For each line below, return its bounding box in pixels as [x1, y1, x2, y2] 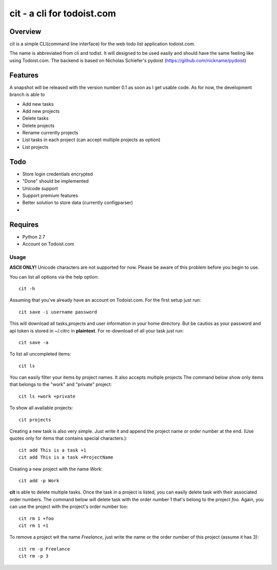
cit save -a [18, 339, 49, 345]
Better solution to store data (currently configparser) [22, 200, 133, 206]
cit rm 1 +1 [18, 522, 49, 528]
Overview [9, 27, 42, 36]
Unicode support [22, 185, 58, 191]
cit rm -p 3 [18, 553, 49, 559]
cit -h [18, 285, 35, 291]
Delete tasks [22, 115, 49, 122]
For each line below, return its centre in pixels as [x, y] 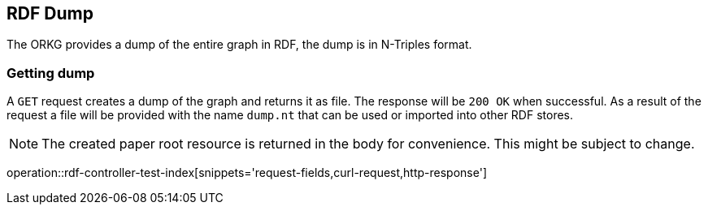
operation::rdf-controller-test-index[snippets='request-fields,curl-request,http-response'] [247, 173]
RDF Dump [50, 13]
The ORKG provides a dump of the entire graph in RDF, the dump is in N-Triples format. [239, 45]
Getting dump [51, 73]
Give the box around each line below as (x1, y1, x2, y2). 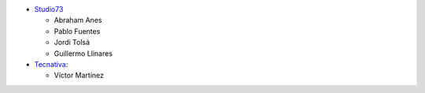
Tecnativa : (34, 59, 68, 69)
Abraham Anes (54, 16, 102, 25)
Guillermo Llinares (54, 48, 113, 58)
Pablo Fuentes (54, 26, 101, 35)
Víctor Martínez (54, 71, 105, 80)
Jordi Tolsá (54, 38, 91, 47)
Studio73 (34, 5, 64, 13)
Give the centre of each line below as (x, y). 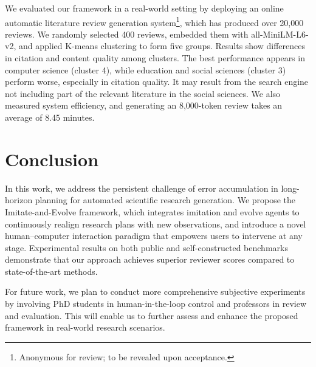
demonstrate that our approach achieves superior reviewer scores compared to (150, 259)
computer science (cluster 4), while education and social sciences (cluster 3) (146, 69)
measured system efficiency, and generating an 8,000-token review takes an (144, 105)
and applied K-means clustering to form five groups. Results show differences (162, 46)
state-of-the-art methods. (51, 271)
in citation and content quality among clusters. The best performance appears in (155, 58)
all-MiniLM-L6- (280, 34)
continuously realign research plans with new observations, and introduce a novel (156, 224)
...
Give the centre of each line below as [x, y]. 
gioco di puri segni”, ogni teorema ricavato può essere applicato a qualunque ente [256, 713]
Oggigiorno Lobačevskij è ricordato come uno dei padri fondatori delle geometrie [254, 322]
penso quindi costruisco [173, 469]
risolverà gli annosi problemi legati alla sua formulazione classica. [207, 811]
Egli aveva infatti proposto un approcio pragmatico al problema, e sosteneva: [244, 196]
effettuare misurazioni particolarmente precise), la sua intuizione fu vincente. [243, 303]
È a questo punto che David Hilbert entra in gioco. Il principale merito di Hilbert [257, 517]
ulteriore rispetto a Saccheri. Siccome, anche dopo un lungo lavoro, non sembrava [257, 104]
---
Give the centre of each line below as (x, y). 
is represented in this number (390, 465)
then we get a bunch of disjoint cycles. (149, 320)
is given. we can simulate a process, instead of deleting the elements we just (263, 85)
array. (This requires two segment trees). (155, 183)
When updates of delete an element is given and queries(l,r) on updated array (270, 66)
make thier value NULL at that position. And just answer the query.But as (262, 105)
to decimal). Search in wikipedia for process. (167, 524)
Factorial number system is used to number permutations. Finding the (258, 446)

- **Brief**
From the records above, copy only the lines starting with the line that holds "measured system efficiency, and" and going on through the line that holds "all-MiniLM-L6- (280, 34)", exactly as written.

- **The completed task**
measured system efficiency, and generating an 8,000-token review takes an (144, 105)
and applied K-means clustering to form five groups. Results show differences (162, 46)
state-of-the-art methods. (51, 271)
in citation and content quality among clusters. The best performance appears in (155, 58)
all-MiniLM-L6- (280, 34)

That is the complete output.